Unless a testator, grantor, or other transferor manifests an intention to impose enforceable duties on the transferee, the intention to create a trust is lacking and no trust is created. See Restatement (Third) of Trusts, Section 13, comment d. A trust relationship brings with it 5 fundamental duties: 1)duty to be generally prudent, 2) duty to act and carry out the terms of the trust, 3) duty to be loyal to the trust – honesty and good faith, 4) duty to give personal attention to the trust, 5) duty to account to the beneficiaries. In the creation of a trust one bifurcates the ownership of trust assets with the trustee being the legal owner and the beneficiaries being the equitable owners.
2. What are the fiduciary duties and responsibilities of a trustee or executor
Quite often in the dispute resolution process or fiduciary litigation consulting/expert witness activities we are called upon to review the activities of a trustee or executor to ascertain if any fiduciary duties or responsibilities were breached during the administration of the trust or estate resulting in damages to a beneficiary. In order to prove a breach of fiduciary claim the plaintiff is required to show: 1) a fiduciary relationship does exist, 2) the relationship was breached, 3) damages were proximately caused by the breach. Typically, breach of fiduciary duty claims focus on either how the trust assets were managed, or how the trust was administered, or both.
A fiduciary is required to act honestly, in good faith and in the best interest of another person because of the relationship that exists between them. A fiduciary relationship is generally described as arising when there has been a special confidence reposed in one who in equity and good conscious is bound to act in good faith and with due regard for the interests of the one reposing confidence. De Jure fiduciary relationships would include: attorney-client, executor and heir/devisee, guardian and ward, principal and agent, trustee and beneficiary.
In pursuinig a potential breach of fiduciary duty claim a plaintiff should examine:
1) Parameters of the potential defendant’s fiduciary obligation.
2) What standards will be used to measure the potential defendant’s fiduciary obligations
3) Burden of proof
4) Documents or facts altering the fiduciary obligations.
3. Duty of Loyalty – Self Dealing
The trustee shall administer the trust solely for the interests of the income and remainder beneficiaries in good faith and in accordance with the trusts terms and purpose and shall avoid self dealing and conflicts of interest. See Uniform Trust Code (“UTC”) Section 78, comment c(2). The trustee’s two primary duties are loyalty and prudence with loyalty the more fundamental of the two.
A transaction affected by a conflict between the trustee’s fiduciary and personal interests is voidable by a beneficiary who is affected by the transaction. See UTC Section 802, comment, and Restatement (Second) of Trusts, Section 170, comment p (1959). The trustee is entitled to take a reasonable fee for all fiduciary services. See UTC Section 802(h)(2). An unauthorized act of self- dealing will be regarded as constructively fraudulent and, at the option of the beneficiaries, will be set aside.
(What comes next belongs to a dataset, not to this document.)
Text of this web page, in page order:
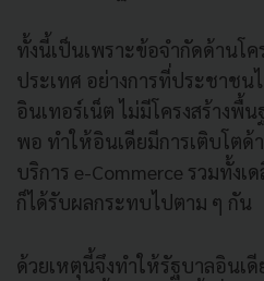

See Restatement (Second) f Trusts, Section 206, comment (b) (1959).
A trustee may not sell trust property to itself, purchase trust property, or use trust property for it’s own purposes. Further, a trustee may not be guided by the interests of a third party or sell trust assets to benefit a third party.
4. Duty of Impartiality
If the trust is structured as a split interest trust (ie. multiple income and/or remainder beneficiaries), the trustee must act impartially concerning the management of the trust assets and the investment and distribution of the trust assets.
If the trust is created for beneficiaries in succession, the trustee must act with due regard for their respective interests. Under the Uniform Principal and Income Act (“UPIA”) the trustee must give due regard for the production of income and the preservation of principal and the allocation of expenses between principal and income.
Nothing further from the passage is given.